SUPPLIED ENTRIES Block Start
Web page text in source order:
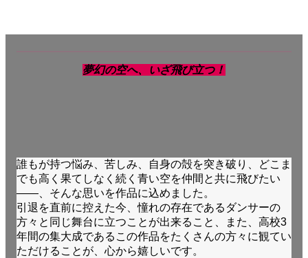
夢幻の空へ、いざ飛び立つ！
誰もが持つ悩み、苦しみ、自身の殻を突き破り、どこま
でも高く果てしなく続く青い空を仲間と共に飛びたい
――、そんな思いを作品に込めました。
引退を直前に控えた今、憧れの存在であるダンサーの
方々と同じ舞台に立つことが出来ること、また、高校3
年間の集大成であるこの作品をたくさんの方々に観てい
ただけることが、心から嬉しいです。
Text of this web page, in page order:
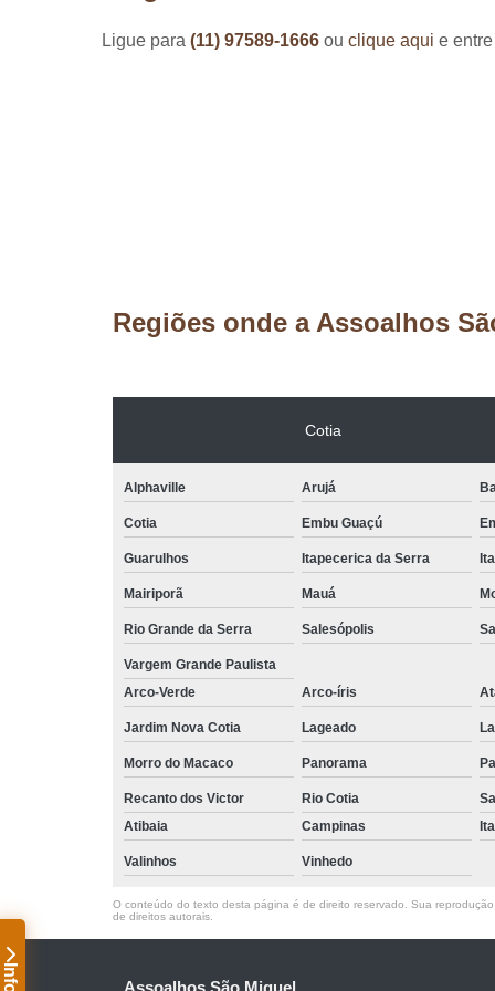
Ligue para (11) 97589-1666 ou clique aqui e
Regiões onde a Assoalhos
Cotia
Alphaville Arujá
Cotia Embu Guaçú
Guarulhos Itapecerica da Serra
Mairiporã Mauá
Rio Grande da Serra Salesópolis
Vargem Grande Paulista
Arco-Verde
Arco-íris
Jardim Nova Cotia Lageado
Morro do Macaco Panorama
Recanto dos Victor Rio Cotia
Atibaia
Campinas
Valinhos Vinhedo
O conteúdo do texto desta página é de direito reservado. Sua
de direitos autorais
Assoalhos São Miguel
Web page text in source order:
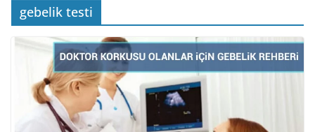
gebelik testi
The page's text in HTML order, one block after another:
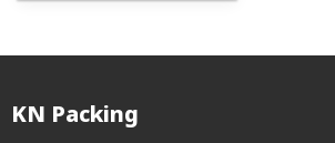
KN Packing
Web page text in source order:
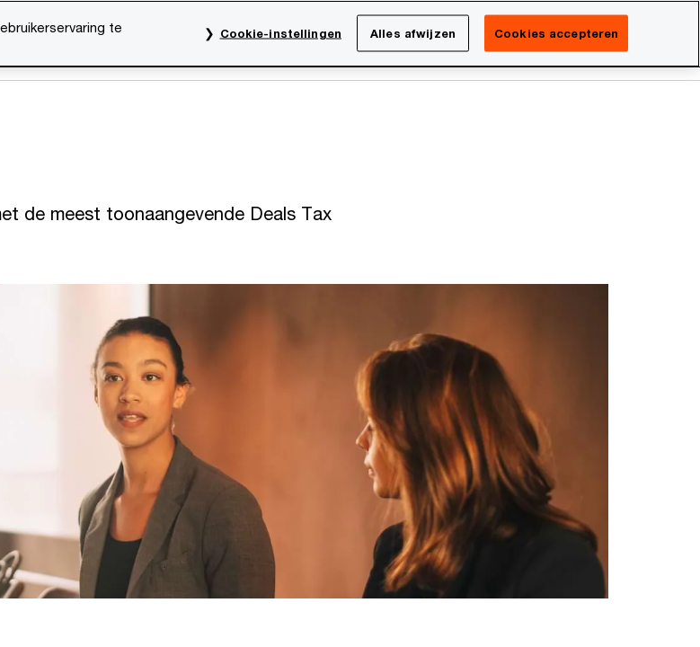
Carrière
Netherlands
Search
de meest toonaangevende Deals Tax
te
Cookie-instellingen Alles afwijzen Cookies accepteren
SUPPLIED ENTRIES Block End
WORK ITEM:
What is needed is an exact transcription of every entry, minus the pictures.

THE COMPLETED TASK:
Web page text in source order:
夢幻の空へ、いざ飛び立つ！
誰もが持つ悩み、苦しみ、自身の殻を突き破り、どこま
でも高く果てしなく続く青い空を仲間と共に飛びたい
――、そんな思いを作品に込めました。
引退を直前に控えた今、憧れの存在であるダンサーの
方々と同じ舞台に立つことが出来ること、また、高校3
年間の集大成であるこの作品をたくさんの方々に観てい
ただけることが、心から嬉しいです。
Text of this web page, in page order:
Ligue para (11) 97589-1666 ou clique aqui e
Regiões onde a Assoalhos
Cotia
Alphaville Arujá
Cotia Embu Guaçú
Guarulhos Itapecerica da Serra
Mairiporã Mauá
Rio Grande da Serra Salesópolis
Vargem Grande Paulista
Arco-Verde
Arco-íris
Jardim Nova Cotia Lageado
Morro do Macaco Panorama
Recanto dos Victor Rio Cotia
Atibaia
Campinas
Valinhos Vinhedo
O conteúdo do texto desta página é de direito reservado. Sua
de direitos autorais
Assoalhos São Miguel
Web page text in source order:
gebelik testi
The page's text in HTML order, one block after another:
KN Packing
Web page text in source order:
Carrière
Netherlands
Search
de meest toonaangevende Deals Tax
te
Cookie-instellingen Alles afwijzen Cookies accepteren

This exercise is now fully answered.